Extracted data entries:
※ ※ ※

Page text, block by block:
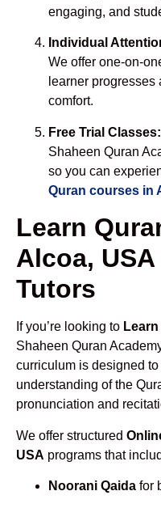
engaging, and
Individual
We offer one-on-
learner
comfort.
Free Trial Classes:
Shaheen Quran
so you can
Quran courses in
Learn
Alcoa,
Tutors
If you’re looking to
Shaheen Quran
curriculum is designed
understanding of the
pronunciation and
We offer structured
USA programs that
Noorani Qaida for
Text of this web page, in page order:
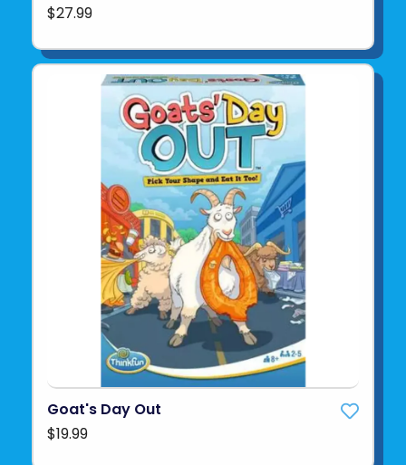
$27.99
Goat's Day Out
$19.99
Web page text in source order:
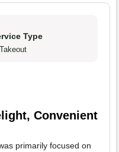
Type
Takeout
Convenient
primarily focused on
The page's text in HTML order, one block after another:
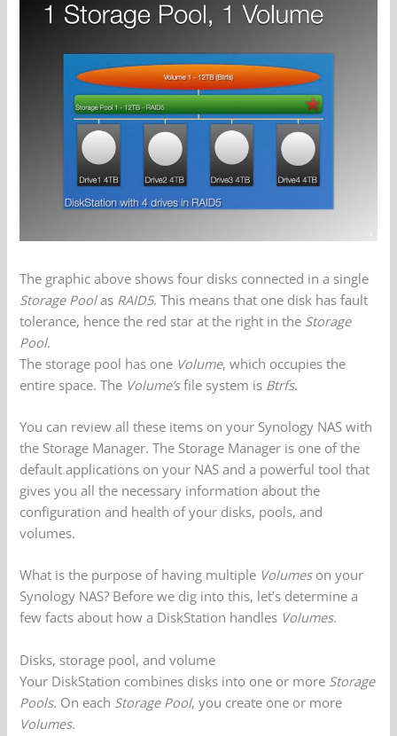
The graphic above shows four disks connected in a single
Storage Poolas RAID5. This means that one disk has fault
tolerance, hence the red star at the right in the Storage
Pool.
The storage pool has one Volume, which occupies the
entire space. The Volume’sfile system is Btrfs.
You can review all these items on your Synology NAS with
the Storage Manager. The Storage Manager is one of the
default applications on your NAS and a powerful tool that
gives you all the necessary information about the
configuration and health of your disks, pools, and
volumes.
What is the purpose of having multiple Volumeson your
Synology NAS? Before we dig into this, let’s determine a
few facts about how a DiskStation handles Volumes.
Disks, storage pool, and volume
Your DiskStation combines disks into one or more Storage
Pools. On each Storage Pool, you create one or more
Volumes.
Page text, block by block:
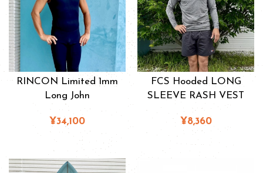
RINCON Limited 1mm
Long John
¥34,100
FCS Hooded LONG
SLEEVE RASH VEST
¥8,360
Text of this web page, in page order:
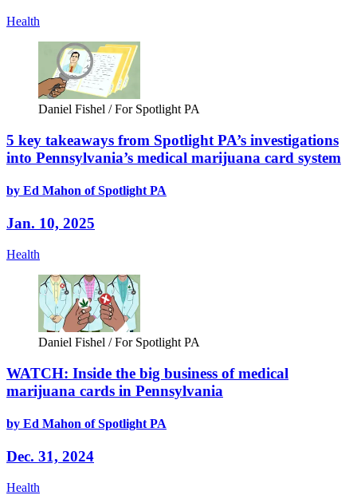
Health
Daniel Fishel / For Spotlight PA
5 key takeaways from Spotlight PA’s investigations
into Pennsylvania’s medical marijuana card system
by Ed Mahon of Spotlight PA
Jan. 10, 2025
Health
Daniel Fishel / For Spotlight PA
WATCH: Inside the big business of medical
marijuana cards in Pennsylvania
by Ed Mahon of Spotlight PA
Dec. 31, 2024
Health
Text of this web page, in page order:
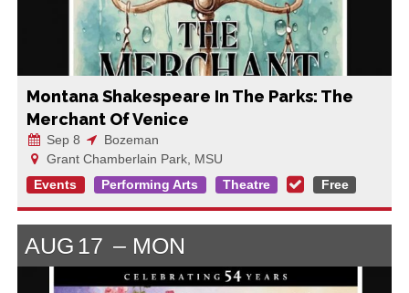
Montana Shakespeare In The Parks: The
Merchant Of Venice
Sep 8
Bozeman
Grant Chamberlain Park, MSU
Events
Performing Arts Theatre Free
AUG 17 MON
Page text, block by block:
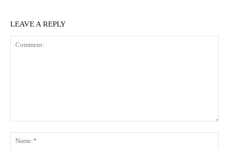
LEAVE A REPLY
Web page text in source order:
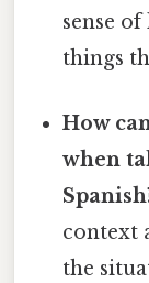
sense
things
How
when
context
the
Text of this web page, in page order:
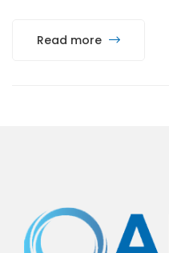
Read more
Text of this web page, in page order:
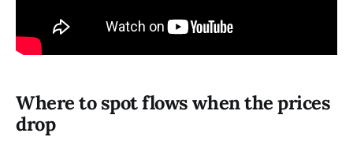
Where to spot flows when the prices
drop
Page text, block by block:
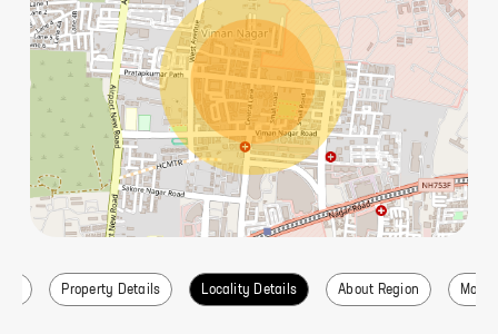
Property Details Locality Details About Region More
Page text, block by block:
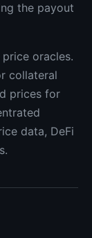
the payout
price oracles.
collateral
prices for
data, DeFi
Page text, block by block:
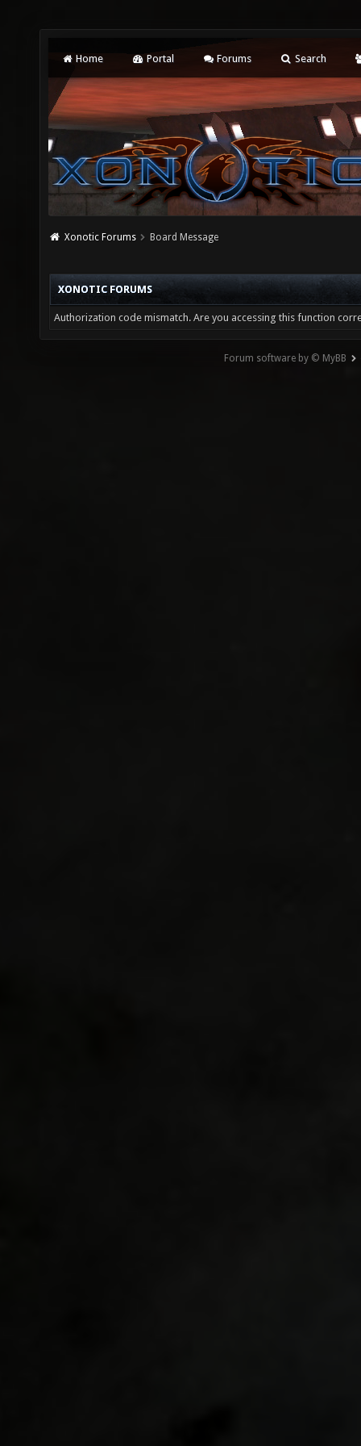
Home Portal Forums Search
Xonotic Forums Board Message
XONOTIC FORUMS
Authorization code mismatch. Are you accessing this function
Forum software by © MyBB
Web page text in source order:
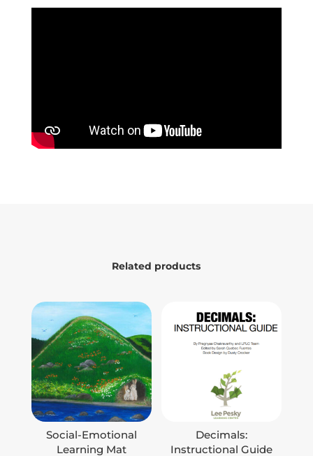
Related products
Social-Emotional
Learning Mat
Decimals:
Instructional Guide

※ ※ ※

# PROBLEM DESCRIPTION:
With the pictures left out, write out all of the data exactly.

# EXPECTED OUTPUT:
Page text, block by block:
engaging, and
Individual
We offer one-on-
learner
comfort.
Free Trial Classes:
Shaheen Quran
so you can
Quran courses in
Learn
Alcoa,
Tutors
If you’re looking to
Shaheen Quran
curriculum is designed
understanding of the
pronunciation and
We offer structured
USA programs that
Noorani Qaida for
Text of this web page, in page order:
$27.99
Goat's Day Out
$19.99
Web page text in source order:
Type
Takeout
Convenient
primarily focused on
The page's text in HTML order, one block after another:
The graphic above shows four disks connected in a single
Storage Poolas RAID5. This means that one disk has fault
tolerance, hence the red star at the right in the Storage
Pool.
The storage pool has one Volume, which occupies the
entire space. The Volume’sfile system is Btrfs.
You can review all these items on your Synology NAS with
the Storage Manager. The Storage Manager is one of the
default applications on your NAS and a powerful tool that
gives you all the necessary information about the
configuration and health of your disks, pools, and
volumes.
What is the purpose of having multiple Volumeson your
Synology NAS? Before we dig into this, let’s determine a
few facts about how a DiskStation handles Volumes.
Disks, storage pool, and volume
Your DiskStation combines disks into one or more Storage
Pools. On each Storage Pool, you create one or more
Volumes.
Page text, block by block:
RINCON Limited 1mm
Long John
¥34,100
FCS Hooded LONG
SLEEVE RASH VEST
¥8,360
Text of this web page, in page order:
Health
Daniel Fishel / For Spotlight PA
5 key takeaways from Spotlight PA’s investigations
into Pennsylvania’s medical marijuana card system
by Ed Mahon of Spotlight PA
Jan. 10, 2025
Health
Daniel Fishel / For Spotlight PA
WATCH: Inside the big business of medical
marijuana cards in Pennsylvania
by Ed Mahon of Spotlight PA
Dec. 31, 2024
Health
Text of this web page, in page order:
Montana Shakespeare In The Parks: The
Merchant Of Venice
Sep 8
Bozeman
Grant Chamberlain Park, MSU
Events
Performing Arts Theatre Free
AUG 17 MON
Page text, block by block:
LEAVE A REPLY
Web page text in source order:
sense
things
How
when
context
the
Text of this web page, in page order:
Read more
Text of this web page, in page order:
Where to spot flows when the prices
drop
Page text, block by block:
Property Details Locality Details About Region More
Page text, block by block:
the payout
price oracles.
collateral
prices for
data, DeFi
Page text, block by block:
Home Portal Forums Search
Xonotic Forums Board Message
XONOTIC FORUMS
Authorization code mismatch. Are you accessing this function
Forum software by © MyBB
Web page text in source order:
Related products
Social-Emotional
Learning Mat
Decimals:
Instructional Guide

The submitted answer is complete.